Heartbleed found with american fuzzy lop (afl) and Address Sanitizer (ASan)
Big news in security vulnerability research: Hanno Böck found Heartbleed using american fuzzy lop (afl) and Address Sanitizer (ASan) - and in only 6 hours of execution time.
This means that software developers should seriously consider using a more-advanced fuzzer, such as american fuzzy lop (afl), along with Address Sanitizer (ASan) (an option in both the LLVM/clang and gcc compilers), whenever you write in C, C++, Objective-C, or in other circumstances that are not memory-safe. In particular, seriously consider doing this if your program is exposed to the internet or it processes data sent via the internet (practically all programs meet this criteria nowadays). I had speculated that this combination could have found Heartbleed in my essay on Heartbleed, but this confirmation is really important.
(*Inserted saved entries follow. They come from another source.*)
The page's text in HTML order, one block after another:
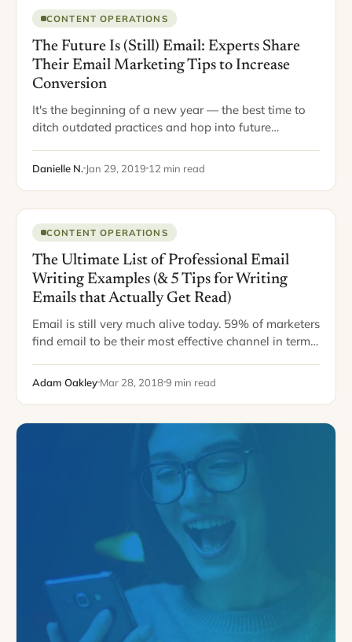
CONTENT OPERATIONS
The Future Is (Still) Email: Experts Share
Their Email Marketing Tips to Increase
Conversion
It's the beginning of a new year — the best time to
ditch outdated practices and hop into future
media marketing will continue to evolve…
Danielle N. Jan 29, 2019 12 min read
CONTENT OPERATIONS
The Ultimate List of Professional Email
Writing Examples (& 5 Tips for Writing
Emails that Actually Get Read)
Email is still very much alive today. 59% of marketers
find email to be their most effective channel in terms
email marketing, $44…
Adam Oakley Mar 28, 2018 9 min read
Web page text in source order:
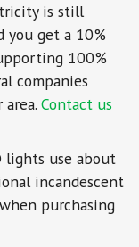
is still
you get a 10%
100%
companies
area.Contact us
lights use about
incandescent
purchasing
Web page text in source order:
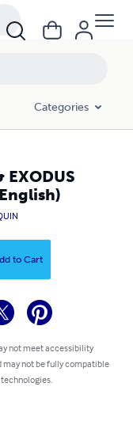
Categories
EXODUS
to Cart
not meet accessibility
may not be fully compatible
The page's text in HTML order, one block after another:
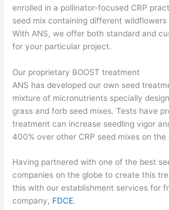
enrolled in a pollinator-focused CRP
seed mix containing different
With ANS, we offer both standard and
for your particular project.
Our proprietary BOOST treatment
ANS has developed our own seed
mixture of micronutrients specially
grass and forb seed mixes. Tests have
treatment can increase seedling vigor
400% over other CRP seed mixes on the
Having partnered with one of the best
companies on the globe to create this
this with our establishment services for
company, FDCE.

Here I will summarize what’s going on (using the capitalization conventions of the various tool developers).
The american fuzzy lop (afl) program created by Michal Zalewski is a surprisingly effective fuzzer. A fuzzer is simply a tool that sends lots of semi-random inputs into a program and to detect gross problems (typically a crash). Fuzzers do not know what the exact correct answers are, but because they do not, they can try out more inputs than systems that know the exact correct answers. But afl is smarter than most fuzzers; instead of just sending random inputs, afl tracks which branches are taken in a program. Even more interestingly, afl even tracks how often different branches are taken when running a program (that is especially unusual). Then, when afl creates new inputs, it prefers to create them based on inputs that have produced different counts on at least some branches. This evolutionary approach, using both branch coverage and the number of times a branch is used, is remarkably effective. Simple dumb random fuzzers can only perform relatively shallow tests; getting any depth has required more complex approaches such as detailed descriptions of the required format (the approach used by so-called “smart” fuzzers) and/or white-box constraint solving (such as fuzzgrind or Microsoft’s SAGE). It’s not at all clear that afl eliminates the value of these other fuzzing approaches; I can see combining their approaches. However, afl is clearly getting far better results than simple dumb fuzzers that just send random values. Indeed, the afl of today is getting remarkably deep coverage for a fuzzer. For example, the post Pulling JPEGs out of thin air shows how afl was able to start with only the text “hello” (a hideously bad starting point) and still automatically figure out how to create valid JPEG files.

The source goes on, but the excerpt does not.